# [TASK]
The pictures are to be left out when the listing below is reproduced word for word.

# [GIVEN RECORDS]

BEGIN

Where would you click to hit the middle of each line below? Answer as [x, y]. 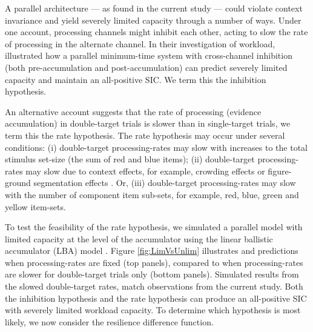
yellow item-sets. [35, 206]
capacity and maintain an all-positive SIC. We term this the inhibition [136, 79]
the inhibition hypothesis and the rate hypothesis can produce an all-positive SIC [156, 298]
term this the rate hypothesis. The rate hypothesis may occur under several [145, 135]
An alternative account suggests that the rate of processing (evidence [133, 111]
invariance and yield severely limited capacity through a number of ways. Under [153, 20]
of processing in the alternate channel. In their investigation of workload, [140, 43]
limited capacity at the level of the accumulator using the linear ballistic [139, 238]

END

# [RESPONSE FOR THIS EXERCISE]
Where would you click to hit the middle of each line below? Answer as [x, y]. 
yellow item-sets. [35, 206]
capacity and maintain an all-positive SIC. We term this the inhibition [136, 79]
the inhibition hypothesis and the rate hypothesis can produce an all-positive SIC [156, 298]
term this the rate hypothesis. The rate hypothesis may occur under several [145, 135]
An alternative account suggests that the rate of processing (evidence [133, 111]
invariance and yield severely limited capacity through a number of ways. Under [153, 20]
of processing in the alternate channel. In their investigation of workload, [140, 43]
limited capacity at the level of the accumulator using the linear ballistic [139, 238]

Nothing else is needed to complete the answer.